INTRO ONLY Putting a dollar value on cyber terrorist attacks can be correlated with the phrase, “taking a shot in the dark.” There is no way to accurately judge how significant an impact an attack or exploit, similar to the one conducted by Red Team 7, can have. “This is very very very hard to do,” said Nick Weaver of UC Berkeley’s International Computer Sciecne Institute. “Some computers really have value $0; e.g. a home machine, where it gets reformatted/reinstated instead of mowing the lawn this weekend. Yet if that same machine is used to access a bank account, and the account got compromised by the attacker, then the loss may be many of thousands.” Weaver adds that time of impact is critical for the determination of financial impact. “Even trying to compute average damage figures is nigh impossible: How do you account for lost time?” he asks. “There is a huge nonlinearity, even in a relatively important business system: Down for 5 minutes? You go to the break room. Down for an hour? So what. Down for a day? That may be a problem. Down for a week? Chapter 11 (bankruptcy).” The answer ultimately lies in the details and specifics of the type of attack, the location of the attack, the number of people directly influenced, etc. “I think you are going to find coming up with an answer a lot harder than you think: it really comes down to ‘It depends,’ for both damage and response/prevention strategies.”

Estimated Attack Value for Terrorist Aims

The attack actually performed in this experiment, by itself, has relatively low value. We study this attack because it represents a wider class of attacks --- attacks on buffer overflow vulnerabilities --- which may be of value to a terrorist organization.
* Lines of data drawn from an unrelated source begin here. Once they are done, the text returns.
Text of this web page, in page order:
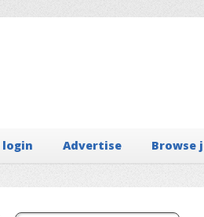
Advertise Browse
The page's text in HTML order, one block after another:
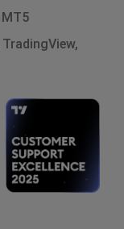
MT5
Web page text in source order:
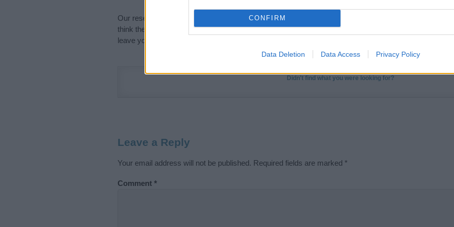
CONFIRM
Data Deletion Data Access Privacy Policy
Our research is continuous so that we can deliver a high quality service; our lists are reviewed by our
think the information on this page is incorrect or incomplete, please let us know. Use our
leave your comment below.
Didn't find what you were looking for?
Leave a Reply
Your email address will not be published. Required fields are marked *
Comment *
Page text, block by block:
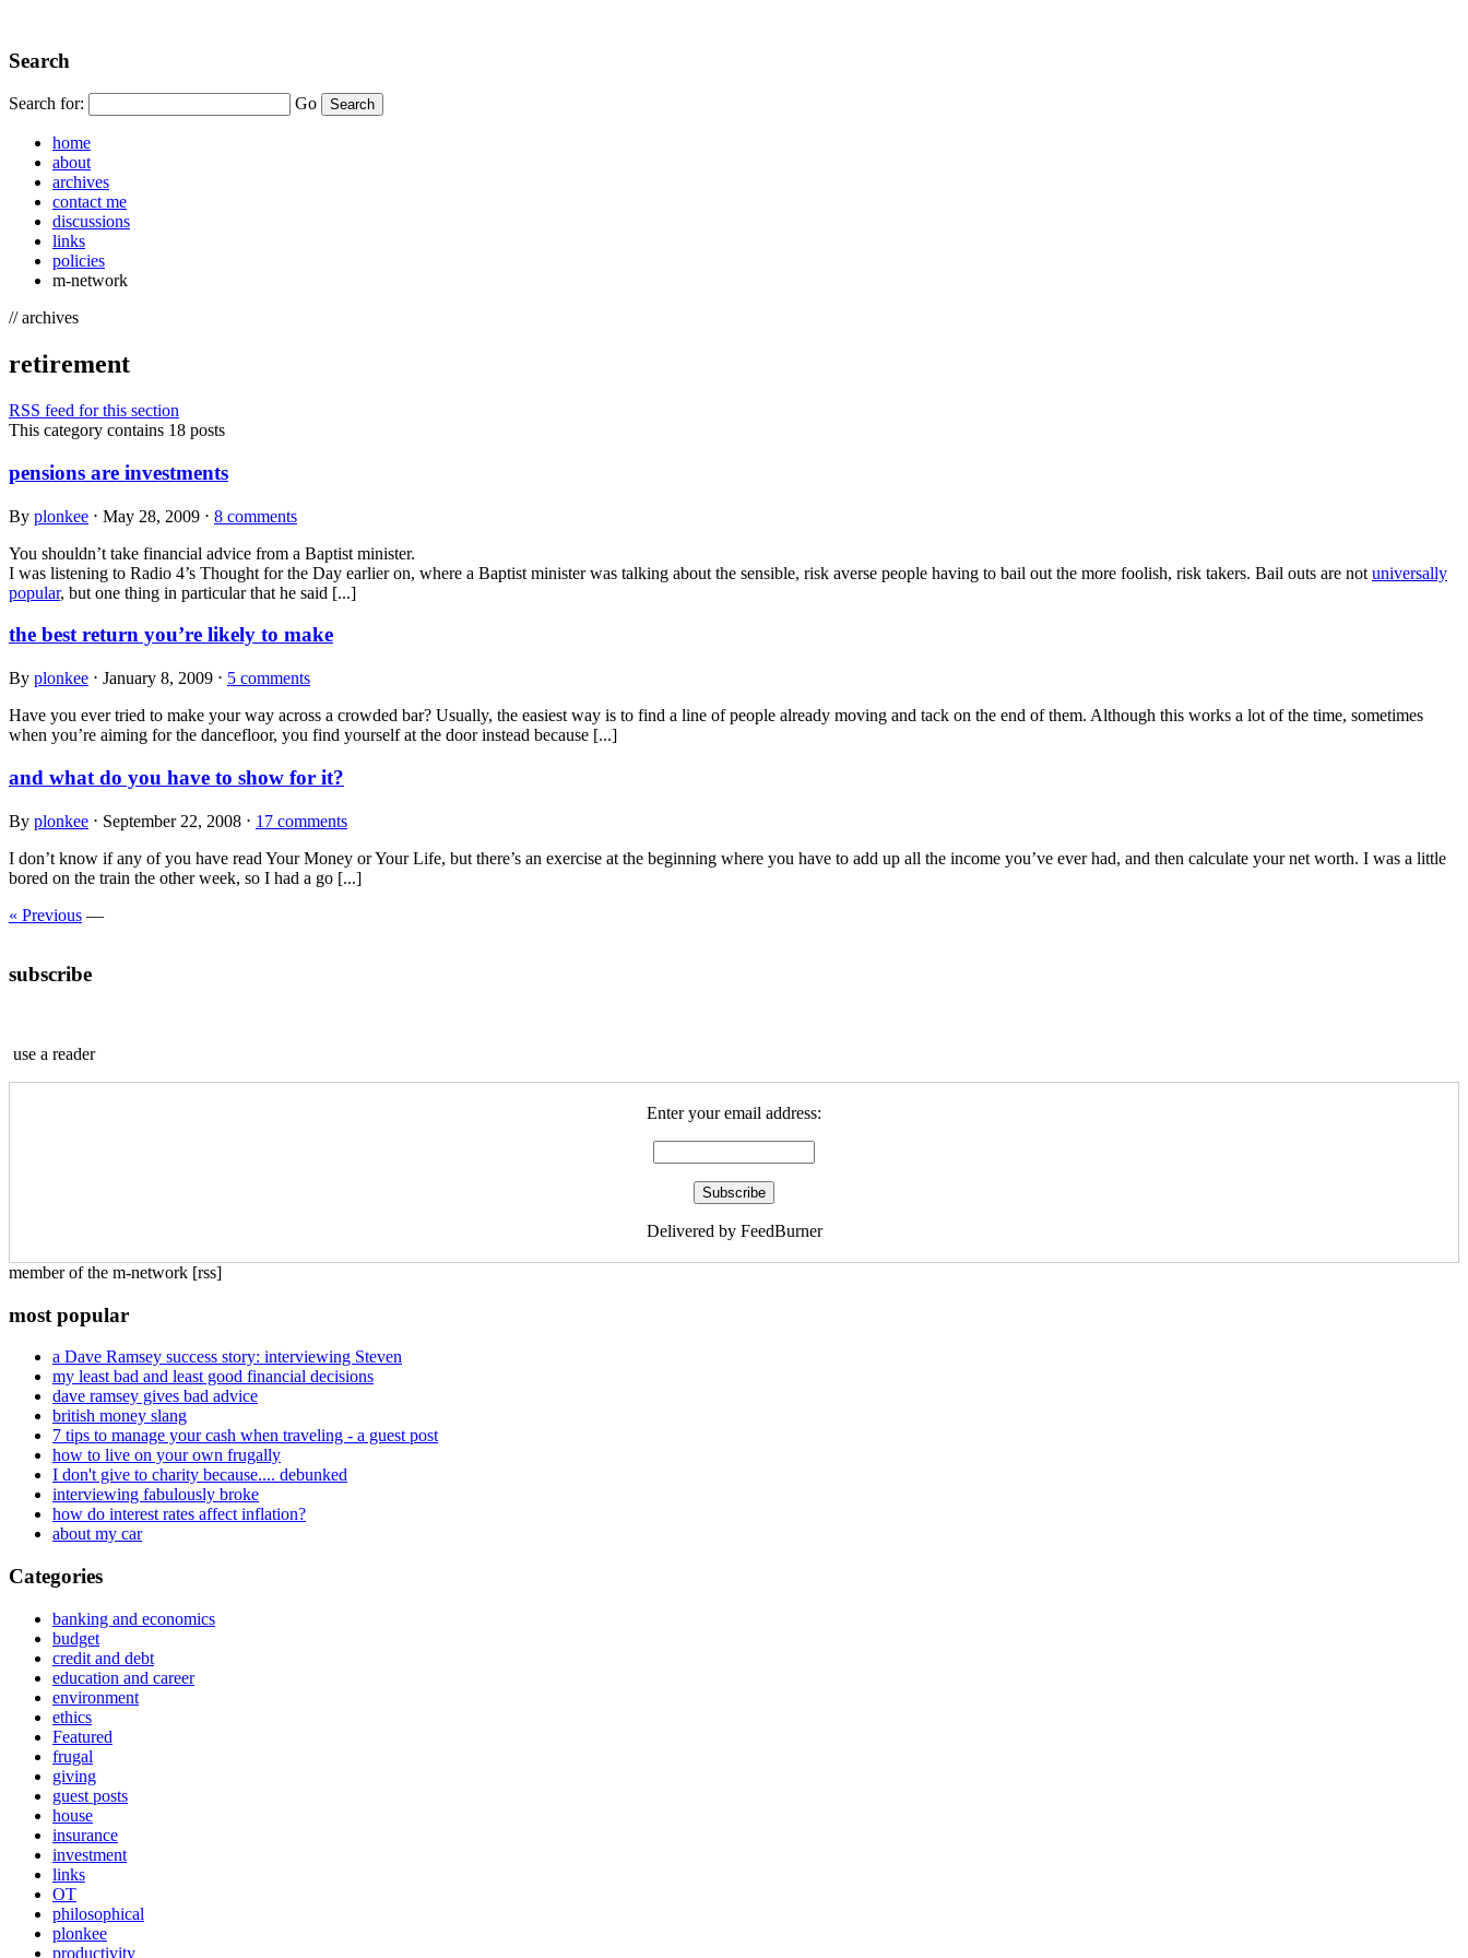
Search
Search for: Go
home
about
archives
contact me
discussions
links
policies
m-network
// archives
retirement
RSS feed for this section
This category contains 18 posts
pensions are investments
By plonkee ⋅ May 28, 2009 ⋅ 8 comments
You shouldn’t take financial advice from a Baptist minister.
I was listening to Radio 4’s Thought for the Day earlier on, where a Baptist minister was talking about the sensible, risk averse people having to bail out the more foolish, risk takers. Bail outs are not universally
popular, but one thing in particular that he said [...]
the best return you’re likely to make
By plonkee ⋅ January 8, 2009 ⋅ 5 comments
Have you ever tried to make your way across a crowded bar? Usually, the easiest way is to find a line of people already moving and tack on the end of them. Although this works a lot of the time, sometimes
when you’re aiming for the dancefloor, you find yourself at the door instead because [...]
and what do you have to show for it?
By plonkee ⋅ September 22, 2008 ⋅ 17 comments
I don’t know if any of you have read Your Money or Your Life, but there’s an exercise at the beginning where you have to add up all the income you’ve ever had, and then calculate your net worth. I was a little
bored on the train the other week, so I had a go [...]
« Previous —
subscribe
use a reader
Enter your email address:
Delivered by FeedBurner
member of the m-network [rss]
most popular
a Dave Ramsey success story: interviewing Steven
my least bad and least good financial decisions
dave ramsey gives bad advice
british money slang
7 tips to manage your cash when traveling - a guest post
how to live on your own frugally
I don't give to charity because.... debunked
interviewing fabulously broke
how do interest rates affect inflation?
about my car
Categories
banking and economics
budget
credit and debt
education and career
environment
ethics
Featured
frugal
giving
guest posts
house
insurance
investment
links
OT
philosophical
plonkee
productivity
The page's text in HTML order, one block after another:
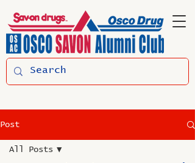
Post
All Posts

When considering the value of this attack to a terrorist organization, several questions arise:

1. Feasibility: How feasible is this attack for a terrorist organization?
2. Scalability: To what extent do the results in this experiment generalize to more serious attacks?
3. Utility: How could the exploits based on these attacks be used to accomplish terrorist aims?

In the rest of this section, we address these questions in turn.

Feasibility

To construct the attacks we conducted, a basic background in computer science would be required. This includes an elementary understanding of assembly language programming, and familiarity with programming tools (such as compilers, debuggers, and scripts). An advanced undergraduate in computer science, or a bright self-taught programmer, would possess sufficient knowledge.
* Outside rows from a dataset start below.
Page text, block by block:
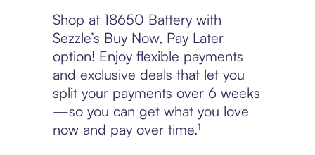
Shop at 18650 Battery with
Sezzle’s Buy Now, Pay Later
option! Enjoy flexible payments
and exclusive deals that let you
split your payments over 6 weeks
—so you can get what you love
now and pay over time.¹
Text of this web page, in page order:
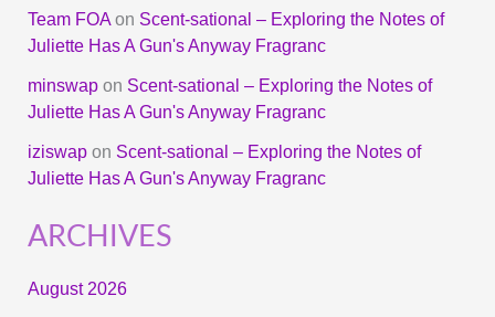
Team FOAon Scent-sational – Exploring the Notes of
Juliette Has A Gun's Anyway Fragranc
minswapon Scent-sational – Exploring the Notes of
Juliette Has A Gun's Anyway Fragranc
iziswapon Scent-sational – Exploring the Notes of
Juliette Has A Gun's Anyway Fragranc
ARCHIVES
August 2026
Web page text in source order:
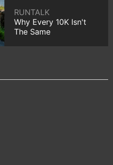
RUNTALK
Why Every 10K Isn't
The Same
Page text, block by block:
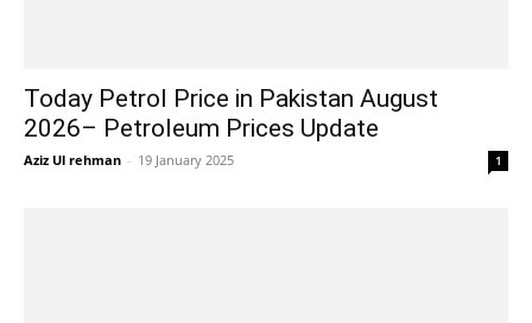
Today Petrol Price in Pakistan August
2026– Petroleum Prices Update
Aziz Ul rehman - 19 January 2025 1
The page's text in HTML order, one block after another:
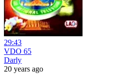
29:43
VDO 65
Darly
20 years ago
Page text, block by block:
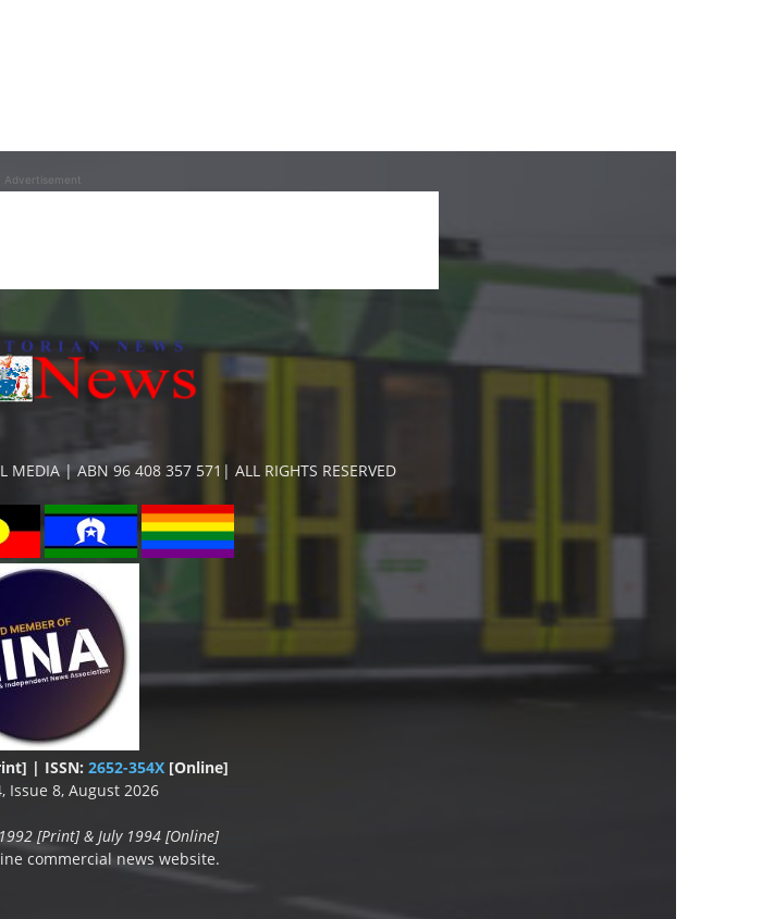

To execute a working exploit, all that's required is access to a computer and basic computer literacy skills, such as the ability to use a search engine and to download and install a program.

Resources sufficient for both of the above are available to many terrorist organizations. Walter Laqueur notes that contemporary terrorist organizations often successfully recruit middle-class, educated members. The best-funded organizations have even been known to fund "scholarships" for aspiring members to learn chemistry (to manufacture explosives) or other sciences; such organizations could easily fund scholarships in computer science. And, of course, computer literacy and access are widely diffused in wealthy First World nations, or even the emerging middle class of developing nations.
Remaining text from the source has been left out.